In some cases, an external filter may be used to provide clean power to sensitive circuits such as PLLs.
13 Layout
13.1 Layout Guidelines
Printed-circuit-board layout and stack-up for the serializer and deserializer devices should be designed to provide
low-noise power feed to the device. Good layout practice will also separate high frequency or high-level inputs
and outputs to minimize unwanted stray noise pickup, feedback and interference. Power system performance
may be greatly improved by using thin dielectrics (2 to 4 mils) for power/ground sandwiches. This arrangement
provides plane capacitance for the PCB power system with low-inductance parasitics, which has proven
especially effective at high frequencies, and makes the value and placement of external bypass capacitors less
critical. External bypass capacitors should include both RF ceramic and tantalum electrolytic types. RF capacitors
may use values in the range of 0.01 µF to 0.1 µF. Tantalum capacitors may be in the 2.2-µF to 10-µF range.
Voltage rating of the tantalum capacitors should be at least 5× the power supply voltage being used.
Surface mount capacitors are recommended due to their smaller parasitics. When using multiple capacitors per
supply pin, locate the smaller value closer to the pin. A large bulk capacitor is recommend at the point of power
entry. This is typically in the 50-µF to 100-µF range and will smooth low frequency switching noise. It is
recommended to connect power and ground pins directly to the power and ground planes with bypass capacitors
connected to the plane with a via on both ends of the capacitor. Connecting power or ground pins to an external
bypass capacitor will increase the inductance of the path.
A small body size X7R chip capacitor, such as 0603, is recommended for external bypass. Its small body size
reduces the parasitic inductance of the capacitor. The user must pay attention to the resonance frequency of
these external bypass capacitors, usually in the range of 20 to 30 MHz. To provide effective bypassing, multiple
capacitors are often used to achieve low impedance between the supply rails over the frequency of interest.
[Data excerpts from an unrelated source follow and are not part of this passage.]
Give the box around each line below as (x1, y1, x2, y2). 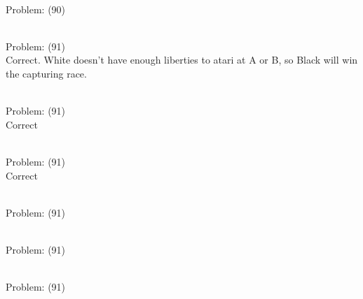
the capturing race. (6, 66, 87, 80)
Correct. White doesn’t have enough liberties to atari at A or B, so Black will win (6, 52, 358, 67)
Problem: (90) (6, 1, 66, 16)
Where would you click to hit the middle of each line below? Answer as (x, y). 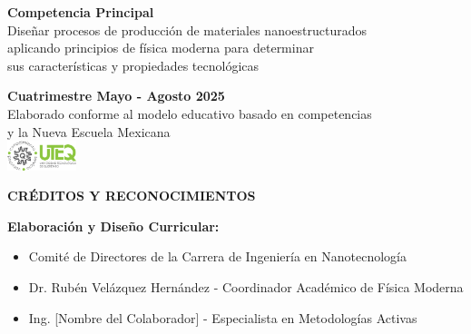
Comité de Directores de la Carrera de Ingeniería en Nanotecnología (217, 256)
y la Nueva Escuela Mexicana (89, 131)
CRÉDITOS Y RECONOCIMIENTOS (132, 196)
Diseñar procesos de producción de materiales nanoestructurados (187, 29)
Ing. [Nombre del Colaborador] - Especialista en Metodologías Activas (223, 317)
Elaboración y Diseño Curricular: (113, 226)
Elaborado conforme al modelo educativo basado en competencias (190, 113)
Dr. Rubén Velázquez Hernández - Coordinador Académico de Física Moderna (246, 287)
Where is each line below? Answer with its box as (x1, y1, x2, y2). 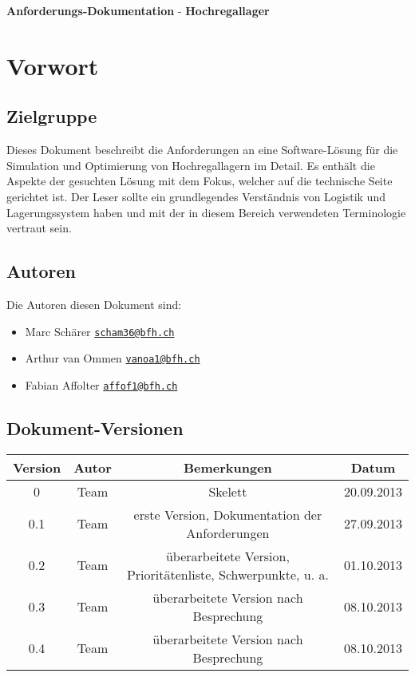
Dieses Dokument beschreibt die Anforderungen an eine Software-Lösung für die (6, 141, 398, 158)
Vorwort (6, 49, 99, 81)
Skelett (208, 481, 247, 501)
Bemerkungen (183, 457, 272, 477)
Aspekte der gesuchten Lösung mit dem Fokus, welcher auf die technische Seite (6, 172, 393, 189)
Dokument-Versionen (6, 415, 184, 440)
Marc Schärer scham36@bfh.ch (25, 323, 175, 339)
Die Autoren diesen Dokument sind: (6, 295, 182, 312)
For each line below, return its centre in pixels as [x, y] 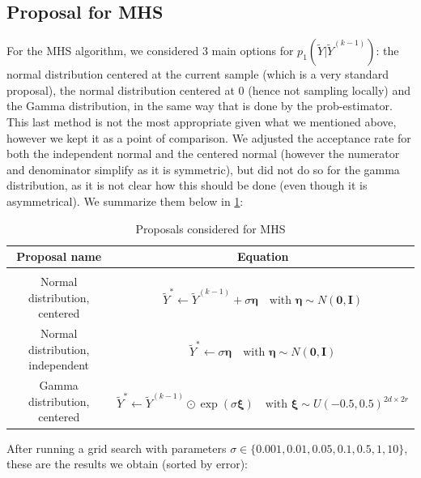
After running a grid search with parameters [117, 448]
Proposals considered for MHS [210, 228]
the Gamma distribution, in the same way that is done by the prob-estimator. [200, 106]
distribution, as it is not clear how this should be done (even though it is [187, 185]
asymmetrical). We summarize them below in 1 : [125, 201]
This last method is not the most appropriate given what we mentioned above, [202, 121]
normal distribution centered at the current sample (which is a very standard [198, 74]
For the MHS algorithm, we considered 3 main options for [150, 51]
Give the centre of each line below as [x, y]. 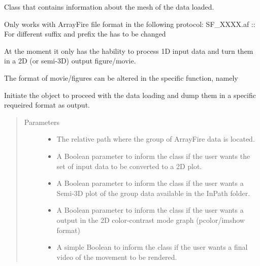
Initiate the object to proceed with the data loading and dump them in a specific [130, 95]
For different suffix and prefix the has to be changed [85, 34]
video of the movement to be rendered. [117, 257]
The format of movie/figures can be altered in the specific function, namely [121, 77]
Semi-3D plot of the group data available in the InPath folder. [153, 193]
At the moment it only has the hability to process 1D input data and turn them [129, 51]
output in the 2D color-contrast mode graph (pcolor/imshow [151, 220]
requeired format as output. [47, 105]
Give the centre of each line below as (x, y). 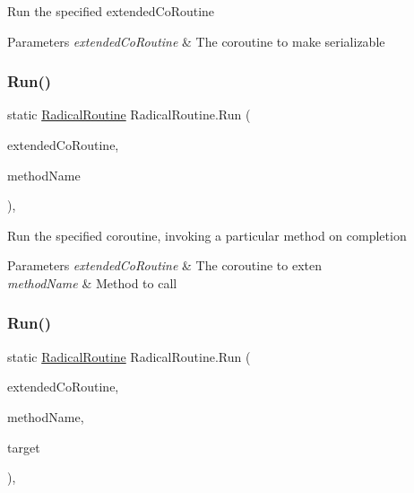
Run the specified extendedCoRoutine (111, 11)
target (24, 447)
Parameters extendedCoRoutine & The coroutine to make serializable (196, 41)
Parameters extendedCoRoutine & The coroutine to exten (165, 265)
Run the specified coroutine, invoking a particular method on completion (207, 235)
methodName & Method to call (92, 282)

At
high frequency, it is also a common practice to use two vias from power and ground pins to the planes, reducing
the impedance at high frequency.
Some devices provide separate power for different portions of the circuit. This is done to isolate switching noise
effects between different sections of the circuit. Separate planes on the PCB are typically not required. Pin
description tables typically provide guidance on which circuit blocks are connected to which power pin pairs. In
some cases, an external filter many be used to provide clean power to sensitive circuits such as PLLs.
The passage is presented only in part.